É preciso virar bicho — lenda — para poder devorar as entranhas da dura realidade do homem latino, rural ou ilhado (daqueles em quem é literal a ideia de ‘mão do destino’, porque o traçam com a força que aplicam em suas mãos capazes de amansar a natureza bruta enquanto são presos pelo braçal trabalho).
Benedito, em 'Pantanal', recorre ao realismo mágico (mulher que vira onça, velho que vira sucuri) no mesmo sentido que Gabo recorreu a ele em sua literatura que penetra as veias da América Latina e, também como este, narrando uma saga familiar (Uma história de continuidade eterna onde a gente, que se multiplica por amor ou desejo, é parte inseparável de seu lugar e justamente quem o modifica a todo instante para o bem ou para o mal. E, quando lugares são capazes de determinar a sina de seus habitantes, uma saga tecida por mãos só é feita onde os problemas da natureza humana se alinhavam com os da natureza literal).
Trocado em miúdos: em Márquez, para poder encarar um continente construído por cima de incontáveis absurdos, era necessário recorrer a linguagem do real maravilhoso — a única capaz de açambarcar todos esses absurdos, difíceis de serem digeridos racionalmente. Assim como para mergulhar nas vivências do pantaneiro, ir à fundo na ferocidade daquela planície alagada, para Barbosa era preciso munir esta gente com as armas dessa mesma linguagem.
E a ferocidade do lugar implica diretamente no poder de resistência de seu povo nativo. Assim a alegoria é perfeita, nunca gratuita. Então vejamos: à 'Juma', menina órfã de pais sem-terra vitimados pela ambição de um grileiro, resta resguardar seu pedaço de chão manchado de sangue e todo o seu mundo tem a forma de uma tapera miserável que lhe parece sagrada; sozinha, exposta aos perigos naturais e aos inenarráveis do bicho homem, guarda na sua natureza feminina a força herdada de sua mãe. Vira onça para se defender, usa a sua “réiva” (de fera ferida) como arma legítima contra a barbárie em volta dela. Mata apenas por necessidade, como os animais que cumprem a sina da cadeia alimentar e, também como eles, serve-se só do indispensável para sobreviver.
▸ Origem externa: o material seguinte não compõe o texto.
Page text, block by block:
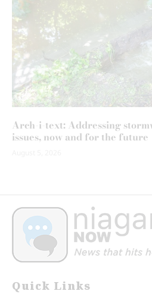
Arch-i-text: Addressing
issues, now and for the future
Quick Links
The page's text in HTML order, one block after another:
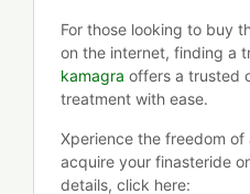
For those looking to buy
on the internet, finding a
kamagra offers a trusted
treatment with ease.
Xperience the freedom of
acquire your finasteride
details, click here:
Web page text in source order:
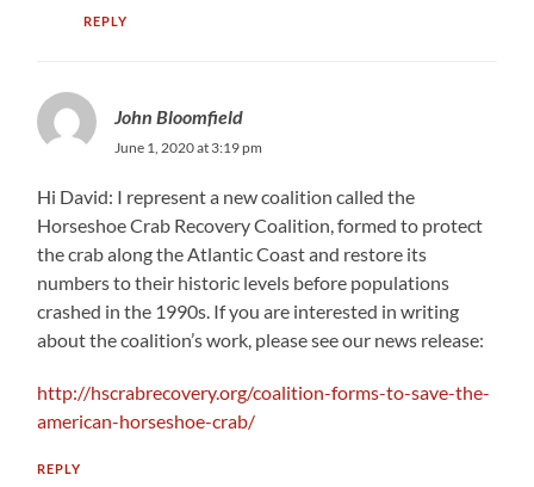
REPLY
John Bloomfield
June 1, 2020 at 3:19 pm
Hi David: I represent a new coalition called the
Horseshoe Crab Recovery Coalition, formed to protect
the crab along the Atlantic Coast and restore its
numbers to their historic levels before populations
crashed in the 1990s. If you are interested in writing
about the coalition’s work, please see our news release:
http://hscrabrecovery.org/coalition-forms-to-save-the-
american-horseshoe-crab/
REPLY
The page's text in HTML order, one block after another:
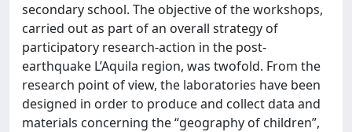
secondary school. The objective of the workshops,
carried out as part of an overall strategy of
participatory research-action in the post-
earthquake L’Aquila region, was twofold. From the
research point of view, the laboratories have been
designed in order to produce and collect data and
materials concerning the “geography of children”,
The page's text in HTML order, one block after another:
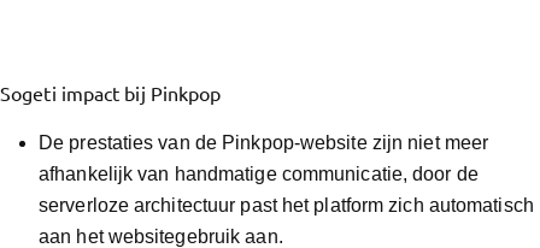
Sogeti impact bij Pinkpop
De prestaties van de Pinkpop-website zijn niet meer
afhankelijk van handmatige communicatie, door de
serverloze architectuur past het platform zich automatisch
aan het websitegebruik aan.
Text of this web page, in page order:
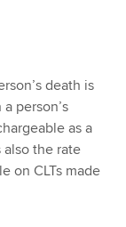
death is
person’s
as a
the rate
on CLTs made
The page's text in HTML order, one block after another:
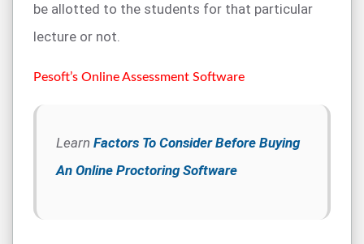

Em resumo: uma bela metáfora sobre o dom de sobrevivência que tem a mulher brasileira, em grande parte vivendo em condições miseráveis, onde, animalizadas pelo contexto, não lhes resta outra opção senão devorar a realidade em busca de suas necessidades mais imediatas. Mas todas, em comum, de unhas em riste para se manter num espaço sempre desfavorável ao feminino; sobretudo desfavorável para aquelas ‘Maria, Maria’ confinadas aos rincões pobres e mais agrestes do país.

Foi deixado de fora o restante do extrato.